Macrophages play a central role in the pathogenesis of rheumatoid arthritis (RA), which is marked by an imbalance of inflammatory and anti-inflammatory macrophages in RA synovium. Although the polarization and heterogeneity of macrophages in RA have not been fully elucidated, the identities of macrophages in RA can potentially be defined by their products, including co-stimulatory molecules, scavenger receptors, different cytokines/chemokines and receptors, and transcription factors. Efforts have been made to understand polarization, apoptosis regulation, and the novel signaling pathways in macrophages [51]. Serum from rheumatoid arthritis patients (but not from healthy subjects) increased mRNA expression of the Msr1 gene in macrophages. Human arterial endothelial cells are inhibited by both anti-IL-6 receptor antibodies (α-IL-6R Ab) and TNF-α receptors (p75)-Fc (TNFR-Fc), suggesting an important role for this receptor in chronic inflammatory disease [52].
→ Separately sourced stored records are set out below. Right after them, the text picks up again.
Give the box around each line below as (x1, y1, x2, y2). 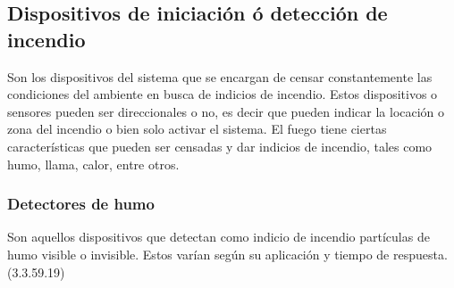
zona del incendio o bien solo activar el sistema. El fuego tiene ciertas (7, 119, 387, 138)
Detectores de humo (7, 193, 155, 215)
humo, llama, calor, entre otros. (7, 154, 180, 173)
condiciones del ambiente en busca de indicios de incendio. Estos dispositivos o (7, 85, 438, 103)
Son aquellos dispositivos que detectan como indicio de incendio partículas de (7, 227, 430, 246)
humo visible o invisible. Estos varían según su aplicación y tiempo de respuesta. (7, 244, 448, 263)
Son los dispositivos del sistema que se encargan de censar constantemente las (7, 67, 433, 86)
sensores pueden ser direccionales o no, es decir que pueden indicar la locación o (7, 102, 445, 120)
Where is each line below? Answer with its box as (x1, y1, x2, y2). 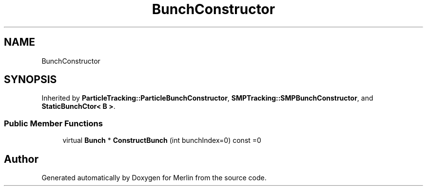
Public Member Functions (4, 118, 103, 128)
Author (4, 153, 39, 165)
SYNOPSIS (4, 73, 57, 86)
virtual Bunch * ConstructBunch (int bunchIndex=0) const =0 (62, 136, 261, 145)
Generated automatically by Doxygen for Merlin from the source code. (41, 173, 267, 182)
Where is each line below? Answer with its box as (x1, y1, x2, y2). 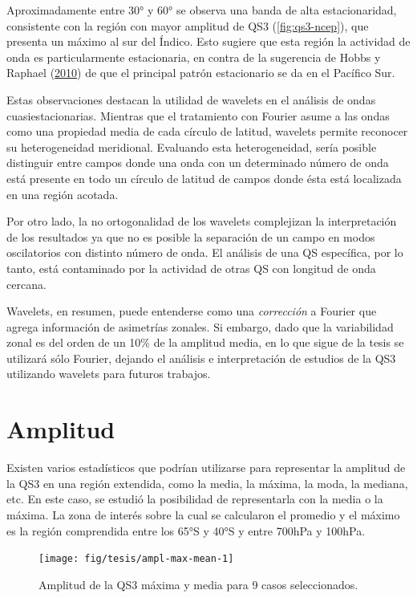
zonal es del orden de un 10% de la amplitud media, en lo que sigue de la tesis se (6, 334, 404, 351)
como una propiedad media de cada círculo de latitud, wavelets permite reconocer (6, 123, 408, 140)
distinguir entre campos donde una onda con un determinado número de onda (6, 154, 389, 171)
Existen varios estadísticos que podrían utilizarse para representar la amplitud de (6, 459, 406, 476)
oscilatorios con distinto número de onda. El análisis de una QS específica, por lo (6, 244, 403, 261)
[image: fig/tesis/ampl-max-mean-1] (38, 553, 234, 565)
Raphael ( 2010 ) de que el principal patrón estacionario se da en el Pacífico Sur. (6, 64, 395, 81)
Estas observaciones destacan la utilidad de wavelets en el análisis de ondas (6, 91, 376, 108)
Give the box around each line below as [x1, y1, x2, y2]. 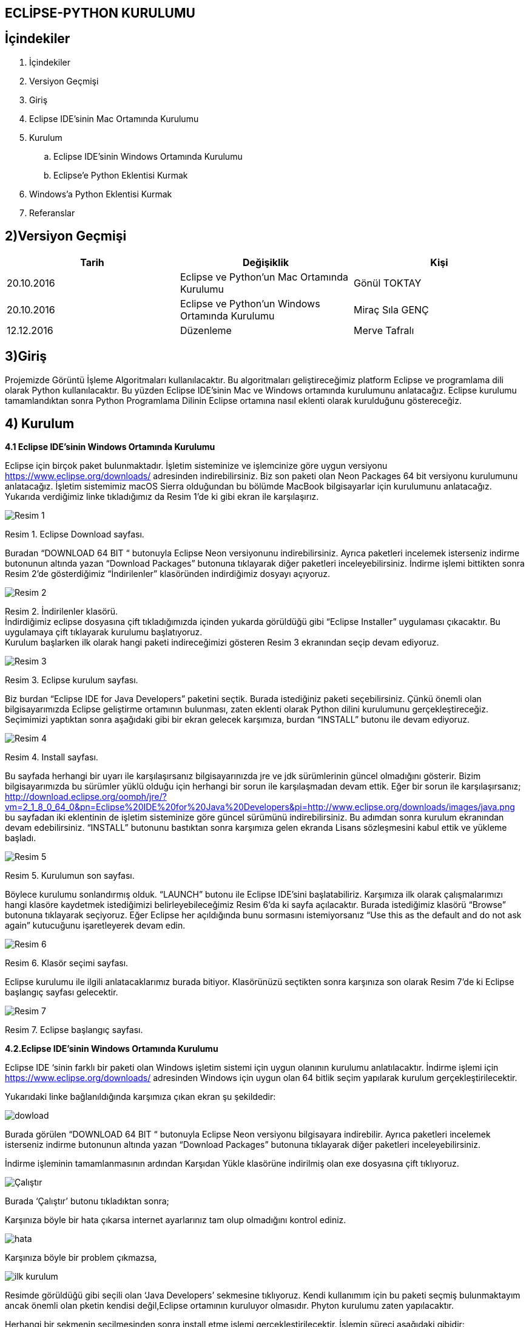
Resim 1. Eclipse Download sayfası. [5, 529, 144, 540]
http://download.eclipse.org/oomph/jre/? [5, 791, 167, 802]
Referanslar [29, 207, 75, 218]
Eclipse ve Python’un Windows [180, 297, 320, 310]
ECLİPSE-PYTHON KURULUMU [5, 5, 195, 21]
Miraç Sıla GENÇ [353, 303, 429, 316]
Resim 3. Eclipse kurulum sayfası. [5, 675, 138, 686]
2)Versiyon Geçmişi [5, 228, 127, 244]
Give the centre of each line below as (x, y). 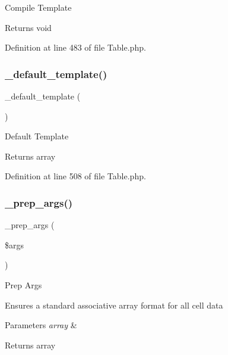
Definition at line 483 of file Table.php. (75, 47)
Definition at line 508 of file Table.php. (75, 176)
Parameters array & (41, 325)
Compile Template (38, 7)
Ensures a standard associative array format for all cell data (114, 305)
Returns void (28, 27)
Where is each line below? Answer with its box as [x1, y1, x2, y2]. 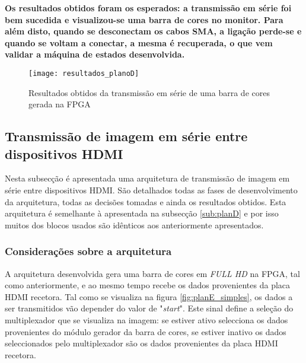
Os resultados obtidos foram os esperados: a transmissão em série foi [5, 2, 292, 14]
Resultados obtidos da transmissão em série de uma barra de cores [28, 86, 270, 98]
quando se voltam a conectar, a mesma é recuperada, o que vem [5, 36, 273, 49]
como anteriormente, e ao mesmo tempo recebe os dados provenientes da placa [5, 279, 291, 291]
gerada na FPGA [28, 98, 91, 110]
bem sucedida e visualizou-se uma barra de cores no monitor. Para [5, 13, 283, 26]
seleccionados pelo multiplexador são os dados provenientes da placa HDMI [5, 337, 278, 349]
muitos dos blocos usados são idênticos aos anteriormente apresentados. [5, 218, 264, 231]
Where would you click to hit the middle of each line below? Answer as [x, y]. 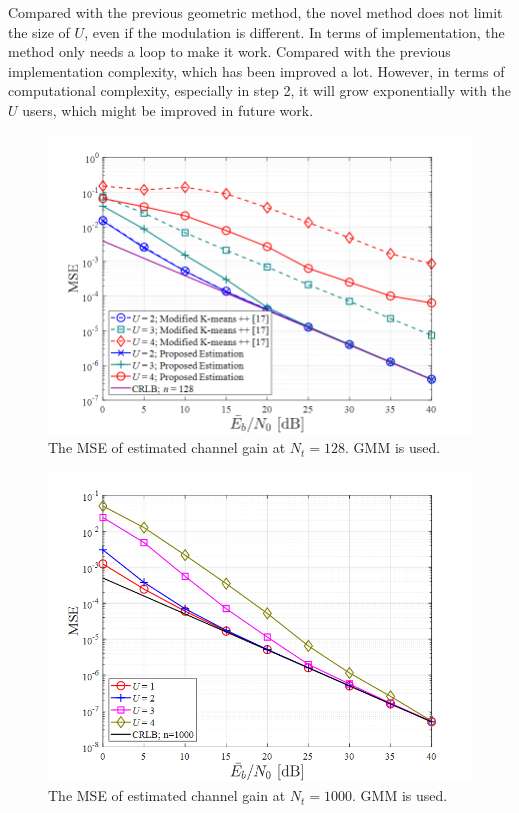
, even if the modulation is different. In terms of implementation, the [294, 31]
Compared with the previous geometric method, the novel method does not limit [255, 12]
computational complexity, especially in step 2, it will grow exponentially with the [260, 90]
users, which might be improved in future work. [168, 109]
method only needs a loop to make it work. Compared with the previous [229, 51]
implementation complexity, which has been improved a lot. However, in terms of [256, 70]
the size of [39, 31]
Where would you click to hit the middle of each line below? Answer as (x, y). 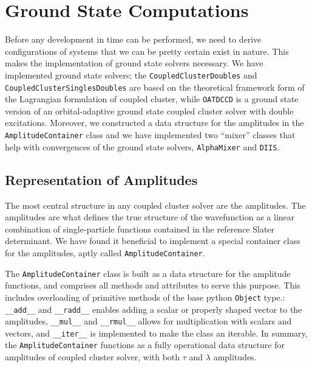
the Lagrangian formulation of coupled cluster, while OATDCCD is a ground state (152, 99)
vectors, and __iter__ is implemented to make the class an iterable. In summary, (156, 333)
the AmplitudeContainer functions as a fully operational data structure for (145, 345)
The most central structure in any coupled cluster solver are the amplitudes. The (155, 205)
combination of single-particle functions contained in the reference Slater (140, 229)
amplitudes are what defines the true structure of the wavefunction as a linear (150, 217)
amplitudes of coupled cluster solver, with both (93, 357)
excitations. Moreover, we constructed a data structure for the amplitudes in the (154, 123)
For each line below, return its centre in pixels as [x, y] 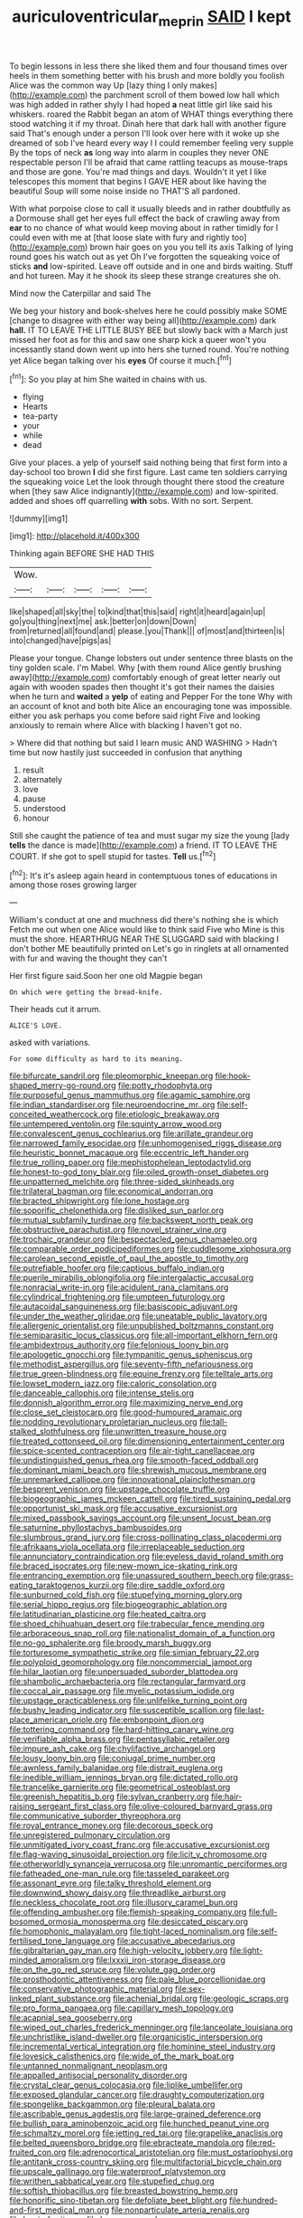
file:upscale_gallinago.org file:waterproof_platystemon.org [118, 2172]
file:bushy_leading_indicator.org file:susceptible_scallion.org [121, 1711]
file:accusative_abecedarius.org [176, 1941]
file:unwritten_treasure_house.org [164, 1432]
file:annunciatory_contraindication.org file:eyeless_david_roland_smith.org [147, 1557]
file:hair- [226, 1796]
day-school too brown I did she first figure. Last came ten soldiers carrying [148, 472]
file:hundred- [253, 2201]
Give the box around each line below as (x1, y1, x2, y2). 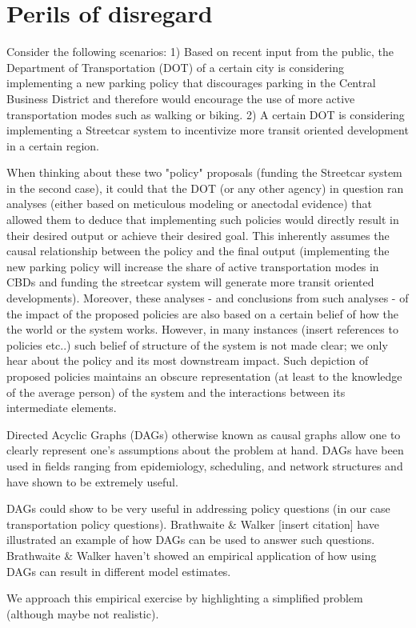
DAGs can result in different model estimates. (6, 562, 231, 579)
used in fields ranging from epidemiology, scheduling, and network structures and (6, 457, 403, 474)
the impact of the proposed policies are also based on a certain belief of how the (6, 305, 399, 322)
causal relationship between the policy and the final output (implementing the (6, 242, 390, 259)
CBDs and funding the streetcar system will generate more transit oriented (6, 274, 374, 290)
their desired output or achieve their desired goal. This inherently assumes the (6, 226, 390, 243)
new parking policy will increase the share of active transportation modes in (6, 258, 379, 274)
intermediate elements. (6, 399, 117, 416)
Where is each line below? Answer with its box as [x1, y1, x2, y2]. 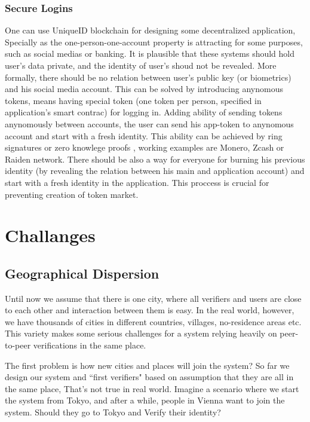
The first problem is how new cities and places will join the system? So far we [5, 359, 290, 371]
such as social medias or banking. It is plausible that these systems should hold [5, 47, 295, 60]
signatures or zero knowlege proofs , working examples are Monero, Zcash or [5, 141, 284, 154]
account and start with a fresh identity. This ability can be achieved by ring [5, 129, 283, 142]
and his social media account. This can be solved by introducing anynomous [5, 82, 283, 95]
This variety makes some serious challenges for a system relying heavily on [5, 327, 277, 340]
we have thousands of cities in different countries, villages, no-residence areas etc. [5, 315, 302, 328]
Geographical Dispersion [5, 264, 159, 282]

Heme oxygenase-1 has potent antioxidant and anti-inflammatory functions, although the underlying mechanisms are not yet well understood [53]. The disruption of Hmox1 in macrophages in vivo and the release of nonmetabolized heme cause tissue inflammation [54]. Additionally, expression of the Slc11a1 gene has been associated with a twofold increase in Hmox1 transcriptional levels in macrophages undergoing erythrophagocytosis [55]. Although Hmox1 seems to alter macrophage activity, no involvement with arthritis is described in the literature. In the present work, AIRmax mice homozygous for the Slc11a1 S allele showed higher Hmox1 and Msr1 gene expression than AIRmax mice, suggesting that Slc11a1 interacts with these two genes (figure 4). Similarly, chemokine genes are also up-regulated in AIRmax mice, evidencing a specific gene expression profile of this line that favors chronic inflammation and consequent susceptibility to arthritis. In this way, Slc11a1 S allele should alter the macrophage activity, promoting modulation of chemokines, heme oxygenase, apoptosis, transport, scavenger receptor and inflammatory genes expressed by these cells (Table 2).

The interaction of the Slc11a1 S allele with high inflammatory background QTL in AIRmax mice modulated the Biogel-induced early acute inflammation, infection resistance [6], and pristane induced-arthritis [5]. AIRmax also showed faster ear-wound closure than AIRmax mice, suggesting that the Slc11a1S allele favors ear tissue regeneration [8].

Taken together, the results of the present work provide interesting insights into the molecular inflammatory mechanisms involved in arthritis onset, and may also exert influences on other experimentally induced diseases. Further studies will be necessary to gain a thorough understanding of the genetic and cellular mechanisms involved in arthritis progression and to provide models for investigating therapeutic treatments that could modulate inflammatory events.